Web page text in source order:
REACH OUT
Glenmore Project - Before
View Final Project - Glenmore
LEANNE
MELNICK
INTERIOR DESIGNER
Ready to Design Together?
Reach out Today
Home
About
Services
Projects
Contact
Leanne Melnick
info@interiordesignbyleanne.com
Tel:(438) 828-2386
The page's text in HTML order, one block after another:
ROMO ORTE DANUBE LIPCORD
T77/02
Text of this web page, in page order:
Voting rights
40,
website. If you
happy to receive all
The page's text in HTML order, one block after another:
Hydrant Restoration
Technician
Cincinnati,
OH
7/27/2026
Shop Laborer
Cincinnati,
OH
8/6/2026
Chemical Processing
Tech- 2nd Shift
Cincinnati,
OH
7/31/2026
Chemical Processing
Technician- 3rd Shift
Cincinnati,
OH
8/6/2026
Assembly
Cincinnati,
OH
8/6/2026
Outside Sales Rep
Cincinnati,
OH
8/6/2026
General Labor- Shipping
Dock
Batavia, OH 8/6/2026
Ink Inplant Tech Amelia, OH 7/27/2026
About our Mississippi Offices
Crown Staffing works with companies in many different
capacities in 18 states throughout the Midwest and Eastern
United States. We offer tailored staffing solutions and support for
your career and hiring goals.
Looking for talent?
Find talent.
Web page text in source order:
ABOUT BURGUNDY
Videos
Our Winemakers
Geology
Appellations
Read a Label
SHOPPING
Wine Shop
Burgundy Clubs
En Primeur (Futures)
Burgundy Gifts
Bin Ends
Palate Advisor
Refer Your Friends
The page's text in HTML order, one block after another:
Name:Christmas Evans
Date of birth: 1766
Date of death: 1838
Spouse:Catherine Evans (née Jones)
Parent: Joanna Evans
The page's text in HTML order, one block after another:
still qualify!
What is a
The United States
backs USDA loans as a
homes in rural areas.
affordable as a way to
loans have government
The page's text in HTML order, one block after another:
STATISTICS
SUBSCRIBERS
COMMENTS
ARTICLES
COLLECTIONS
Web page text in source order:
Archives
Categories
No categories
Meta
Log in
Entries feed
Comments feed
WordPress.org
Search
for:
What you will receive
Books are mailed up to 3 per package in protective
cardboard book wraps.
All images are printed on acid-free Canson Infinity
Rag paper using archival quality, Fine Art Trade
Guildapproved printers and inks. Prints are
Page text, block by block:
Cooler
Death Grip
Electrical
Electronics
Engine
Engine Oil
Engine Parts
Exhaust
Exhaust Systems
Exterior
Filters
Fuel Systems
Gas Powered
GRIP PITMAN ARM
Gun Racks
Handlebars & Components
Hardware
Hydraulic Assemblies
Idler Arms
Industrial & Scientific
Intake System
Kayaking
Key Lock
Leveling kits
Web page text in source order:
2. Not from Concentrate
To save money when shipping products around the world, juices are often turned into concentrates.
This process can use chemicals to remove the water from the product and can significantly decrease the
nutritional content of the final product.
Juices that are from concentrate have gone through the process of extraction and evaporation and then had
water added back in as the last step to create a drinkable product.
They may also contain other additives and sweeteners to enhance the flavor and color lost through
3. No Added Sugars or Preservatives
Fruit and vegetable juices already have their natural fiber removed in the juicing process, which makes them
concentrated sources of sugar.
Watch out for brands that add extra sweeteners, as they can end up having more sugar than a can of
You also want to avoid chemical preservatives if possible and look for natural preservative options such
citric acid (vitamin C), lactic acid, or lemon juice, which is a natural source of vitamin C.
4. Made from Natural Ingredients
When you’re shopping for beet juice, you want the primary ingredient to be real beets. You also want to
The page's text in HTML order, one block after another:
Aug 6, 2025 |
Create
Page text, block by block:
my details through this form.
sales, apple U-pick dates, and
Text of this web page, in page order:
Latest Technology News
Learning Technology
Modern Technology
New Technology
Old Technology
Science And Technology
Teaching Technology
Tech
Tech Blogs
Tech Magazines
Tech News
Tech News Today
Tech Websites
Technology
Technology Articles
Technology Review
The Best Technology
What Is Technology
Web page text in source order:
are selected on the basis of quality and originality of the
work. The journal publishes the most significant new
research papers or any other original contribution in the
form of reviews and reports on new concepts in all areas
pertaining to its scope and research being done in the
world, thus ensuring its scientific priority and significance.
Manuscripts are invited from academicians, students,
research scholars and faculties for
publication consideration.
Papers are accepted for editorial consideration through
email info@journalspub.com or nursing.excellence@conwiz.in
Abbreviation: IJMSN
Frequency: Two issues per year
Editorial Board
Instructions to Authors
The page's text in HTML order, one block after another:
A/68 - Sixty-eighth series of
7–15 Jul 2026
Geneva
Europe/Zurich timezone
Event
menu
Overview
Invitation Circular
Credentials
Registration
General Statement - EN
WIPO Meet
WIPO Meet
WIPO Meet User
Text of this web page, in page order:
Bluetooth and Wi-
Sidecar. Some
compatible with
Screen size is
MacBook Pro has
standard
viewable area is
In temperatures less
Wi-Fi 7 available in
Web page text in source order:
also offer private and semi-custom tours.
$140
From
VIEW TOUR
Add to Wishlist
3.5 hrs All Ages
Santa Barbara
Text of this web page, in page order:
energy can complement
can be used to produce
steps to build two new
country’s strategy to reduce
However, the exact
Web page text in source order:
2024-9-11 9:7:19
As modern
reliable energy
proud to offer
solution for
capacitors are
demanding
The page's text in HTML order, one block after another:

____________

Each entry needs to be copied out exactly as written.

Web page text in source order:
REACH OUT
Glenmore Project - Before
View Final Project - Glenmore
LEANNE
MELNICK
INTERIOR DESIGNER
Ready to Design Together?
Reach out Today
Home
About
Services
Projects
Contact
Leanne Melnick
info@interiordesignbyleanne.com
Tel:(438) 828-2386
The page's text in HTML order, one block after another:
ROMO ORTE DANUBE LIPCORD
T77/02
Text of this web page, in page order:
Voting rights
40,
website. If you
happy to receive all
The page's text in HTML order, one block after another:
Hydrant Restoration
Technician
Cincinnati,
OH
7/27/2026
Shop Laborer
Cincinnati,
OH
8/6/2026
Chemical Processing
Tech- 2nd Shift
Cincinnati,
OH
7/31/2026
Chemical Processing
Technician- 3rd Shift
Cincinnati,
OH
8/6/2026
Assembly
Cincinnati,
OH
8/6/2026
Outside Sales Rep
Cincinnati,
OH
8/6/2026
General Labor- Shipping
Dock
Batavia, OH 8/6/2026
Ink Inplant Tech Amelia, OH 7/27/2026
About our Mississippi Offices
Crown Staffing works with companies in many different
capacities in 18 states throughout the Midwest and Eastern
United States. We offer tailored staffing solutions and support for
your career and hiring goals.
Looking for talent?
Find talent.
Web page text in source order:
ABOUT BURGUNDY
Videos
Our Winemakers
Geology
Appellations
Read a Label
SHOPPING
Wine Shop
Burgundy Clubs
En Primeur (Futures)
Burgundy Gifts
Bin Ends
Palate Advisor
Refer Your Friends
The page's text in HTML order, one block after another:
Name:Christmas Evans
Date of birth: 1766
Date of death: 1838
Spouse:Catherine Evans (née Jones)
Parent: Joanna Evans
The page's text in HTML order, one block after another:
still qualify!
What is a
The United States
backs USDA loans as a
homes in rural areas.
affordable as a way to
loans have government
The page's text in HTML order, one block after another:
STATISTICS
SUBSCRIBERS
COMMENTS
ARTICLES
COLLECTIONS
Web page text in source order:
Archives
Categories
No categories
Meta
Log in
Entries feed
Comments feed
WordPress.org
Search
for:
What you will receive
Books are mailed up to 3 per package in protective
cardboard book wraps.
All images are printed on acid-free Canson Infinity
Rag paper using archival quality, Fine Art Trade
Guildapproved printers and inks. Prints are
Page text, block by block:
Cooler
Death Grip
Electrical
Electronics
Engine
Engine Oil
Engine Parts
Exhaust
Exhaust Systems
Exterior
Filters
Fuel Systems
Gas Powered
GRIP PITMAN ARM
Gun Racks
Handlebars & Components
Hardware
Hydraulic Assemblies
Idler Arms
Industrial & Scientific
Intake System
Kayaking
Key Lock
Leveling kits
Web page text in source order:
2. Not from Concentrate
To save money when shipping products around the world, juices are often turned into concentrates.
This process can use chemicals to remove the water from the product and can significantly decrease the
nutritional content of the final product.
Juices that are from concentrate have gone through the process of extraction and evaporation and then had
water added back in as the last step to create a drinkable product.
They may also contain other additives and sweeteners to enhance the flavor and color lost through
3. No Added Sugars or Preservatives
Fruit and vegetable juices already have their natural fiber removed in the juicing process, which makes them
concentrated sources of sugar.
Watch out for brands that add extra sweeteners, as they can end up having more sugar than a can of
You also want to avoid chemical preservatives if possible and look for natural preservative options such
citric acid (vitamin C), lactic acid, or lemon juice, which is a natural source of vitamin C.
4. Made from Natural Ingredients
When you’re shopping for beet juice, you want the primary ingredient to be real beets. You also want to
The page's text in HTML order, one block after another:
Aug 6, 2025 |
Create
Page text, block by block:
my details through this form.
sales, apple U-pick dates, and
Text of this web page, in page order:
Latest Technology News
Learning Technology
Modern Technology
New Technology
Old Technology
Science And Technology
Teaching Technology
Tech
Tech Blogs
Tech Magazines
Tech News
Tech News Today
Tech Websites
Technology
Technology Articles
Technology Review
The Best Technology
What Is Technology
Web page text in source order:
are selected on the basis of quality and originality of the
work. The journal publishes the most significant new
research papers or any other original contribution in the
form of reviews and reports on new concepts in all areas
pertaining to its scope and research being done in the
world, thus ensuring its scientific priority and significance.
Manuscripts are invited from academicians, students,
research scholars and faculties for
publication consideration.
Papers are accepted for editorial consideration through
email info@journalspub.com or nursing.excellence@conwiz.in
Abbreviation: IJMSN
Frequency: Two issues per year
Editorial Board
Instructions to Authors
The page's text in HTML order, one block after another:
A/68 - Sixty-eighth series of
7–15 Jul 2026
Geneva
Europe/Zurich timezone
Event
menu
Overview
Invitation Circular
Credentials
Registration
General Statement - EN
WIPO Meet
WIPO Meet
WIPO Meet User
Text of this web page, in page order:
Bluetooth and Wi-
Sidecar. Some
compatible with
Screen size is
MacBook Pro has
standard
viewable area is
In temperatures less
Wi-Fi 7 available in
Web page text in source order:
also offer private and semi-custom tours.
$140
From
VIEW TOUR
Add to Wishlist
3.5 hrs All Ages
Santa Barbara
Text of this web page, in page order:
energy can complement
can be used to produce
steps to build two new
country’s strategy to reduce
However, the exact
Web page text in source order:
2024-9-11 9:7:19
As modern
reliable energy
proud to offer
solution for
capacitors are
demanding
The page's text in HTML order, one block after another:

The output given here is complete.